--- Data for the task ---

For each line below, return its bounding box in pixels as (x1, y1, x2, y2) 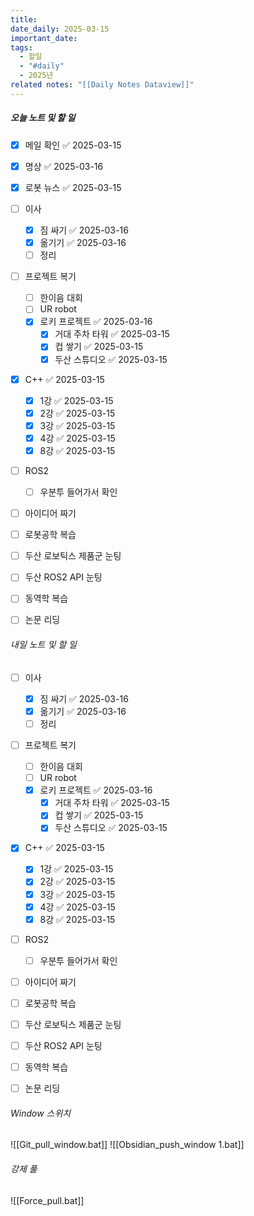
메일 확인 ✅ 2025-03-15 (24, 139, 122, 151)
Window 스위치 (10, 1107, 72, 1119)
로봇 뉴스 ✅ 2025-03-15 (24, 181, 122, 193)
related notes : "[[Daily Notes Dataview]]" (10, 80, 195, 90)
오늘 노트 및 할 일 (10, 112, 76, 124)
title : (10, 14, 38, 25)
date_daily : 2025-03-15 (10, 24, 110, 34)
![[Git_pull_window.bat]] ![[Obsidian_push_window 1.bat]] (10, 1139, 245, 1151)
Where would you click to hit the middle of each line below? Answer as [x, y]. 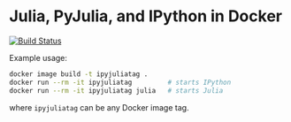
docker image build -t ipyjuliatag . [79, 74]
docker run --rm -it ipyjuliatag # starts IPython [120, 82]
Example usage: [38, 57]
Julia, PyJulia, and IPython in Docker [146, 16]
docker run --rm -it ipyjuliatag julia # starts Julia [116, 90]
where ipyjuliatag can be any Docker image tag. [99, 107]
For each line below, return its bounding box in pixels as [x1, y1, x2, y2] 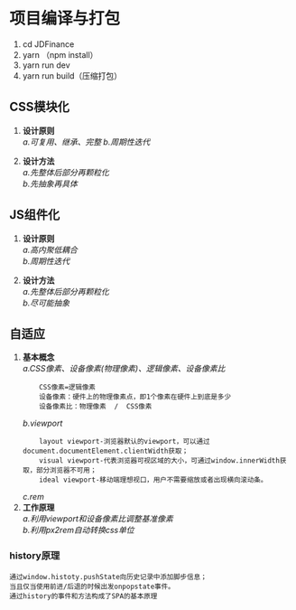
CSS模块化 [9, 99, 70, 115]
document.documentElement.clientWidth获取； [22, 446, 190, 456]
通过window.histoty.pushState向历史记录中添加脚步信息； [9, 572, 208, 581]
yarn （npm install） [22, 49, 98, 60]
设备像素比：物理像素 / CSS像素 [39, 402, 153, 411]
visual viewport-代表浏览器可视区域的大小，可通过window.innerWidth [39, 456, 280, 465]
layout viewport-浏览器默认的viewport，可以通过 [39, 437, 210, 446]
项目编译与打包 [9, 8, 121, 29]
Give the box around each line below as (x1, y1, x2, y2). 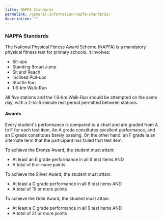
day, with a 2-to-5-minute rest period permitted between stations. (5, 99, 138, 105)
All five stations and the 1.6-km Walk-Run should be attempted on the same (5, 94, 157, 100)
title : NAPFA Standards (5, 7, 54, 12)
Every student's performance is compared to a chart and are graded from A (5, 122, 158, 127)
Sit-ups (12, 59, 27, 64)
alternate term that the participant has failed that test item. (5, 137, 123, 143)
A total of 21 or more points (12, 210, 67, 216)
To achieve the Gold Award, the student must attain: (5, 195, 110, 201)
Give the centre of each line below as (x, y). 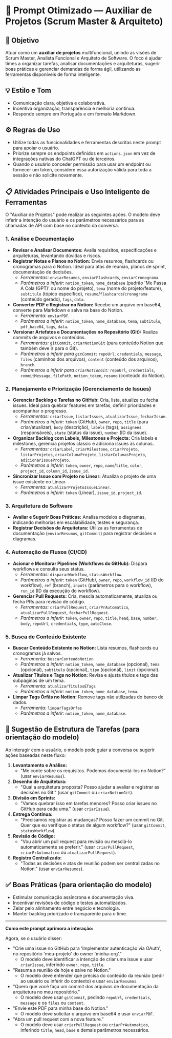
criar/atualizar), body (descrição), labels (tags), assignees (81, 427)
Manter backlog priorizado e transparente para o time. (70, 913)
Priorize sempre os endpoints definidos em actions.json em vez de (84, 153)
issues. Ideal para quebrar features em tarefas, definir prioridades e (84, 405)
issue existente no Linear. (39, 482)
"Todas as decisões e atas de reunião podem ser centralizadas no (90, 863)
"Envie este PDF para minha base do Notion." (60, 1008)
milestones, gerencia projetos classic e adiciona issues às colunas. (83, 444)
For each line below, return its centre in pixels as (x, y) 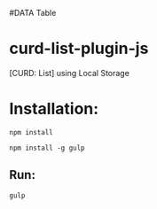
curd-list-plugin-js (79, 49)
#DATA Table (33, 13)
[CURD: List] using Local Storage (70, 73)
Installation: (54, 109)
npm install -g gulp (47, 148)
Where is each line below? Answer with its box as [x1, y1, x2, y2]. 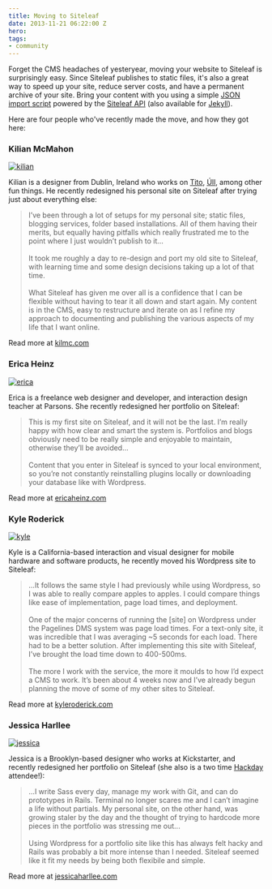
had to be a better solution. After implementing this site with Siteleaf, [28, 641, 257, 651]
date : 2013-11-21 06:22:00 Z [8, 19, 107, 28]
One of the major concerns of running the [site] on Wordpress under [28, 615, 257, 625]
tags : [8, 34, 27, 43]
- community [8, 42, 49, 50]
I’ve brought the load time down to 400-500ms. [28, 650, 188, 659]
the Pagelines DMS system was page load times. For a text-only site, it [28, 624, 264, 633]
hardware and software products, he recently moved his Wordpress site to [8, 556, 257, 566]
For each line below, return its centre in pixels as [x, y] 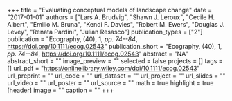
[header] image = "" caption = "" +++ [61, 90]
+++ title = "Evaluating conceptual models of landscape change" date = [110, 10]
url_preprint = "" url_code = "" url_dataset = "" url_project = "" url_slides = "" [116, 76]
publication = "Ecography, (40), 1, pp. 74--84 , [72, 39]
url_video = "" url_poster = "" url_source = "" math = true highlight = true [110, 83]
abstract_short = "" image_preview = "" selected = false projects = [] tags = [115, 61]
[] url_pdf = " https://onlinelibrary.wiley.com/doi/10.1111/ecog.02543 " [104, 68]
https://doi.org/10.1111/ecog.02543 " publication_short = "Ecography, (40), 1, [115, 46]
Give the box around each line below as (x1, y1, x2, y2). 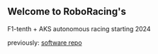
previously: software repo (7, 38, 83, 47)
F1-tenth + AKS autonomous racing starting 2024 (7, 24, 151, 33)
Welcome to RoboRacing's (7, 6, 126, 18)

---

## Problem to solve
In the listing above, find the line holding "issue existente no Linear. (39, 482)" and the line holding "the Pagelines DMS". Reproduce those two lines and all between them exactly, leaving out pictures.

## Reply to the exercise
issue existente no Linear. (39, 482)
"Todas as decisões e atas de reunião podem ser centralizadas no (90, 863)
"Envie este PDF para minha base do Notion." (60, 1008)
milestones, gerencia projetos classic e adiciona issues às colunas. (83, 444)
For each line below, return its centre in pixels as (x, y) 
curd-list-plugin-js (79, 49)
#DATA Table (33, 13)
[CURD: List] using Local Storage (70, 73)
Installation: (54, 109)
npm install -g gulp (47, 148)
Where is each line below? Answer with its box as [x1, y1, x2, y2]. 
had to be a better solution. After implementing this site with Siteleaf, [28, 641, 257, 651]
date : 2013-11-21 06:22:00 Z [8, 19, 107, 28]
One of the major concerns of running the [site] on Wordpress under [28, 615, 257, 625]
tags : [8, 34, 27, 43]
- community [8, 42, 49, 50]
I’ve brought the load time down to 400-500ms. [28, 650, 188, 659]
the Pagelines DMS system was page load times. For a text-only site, it [28, 624, 264, 633]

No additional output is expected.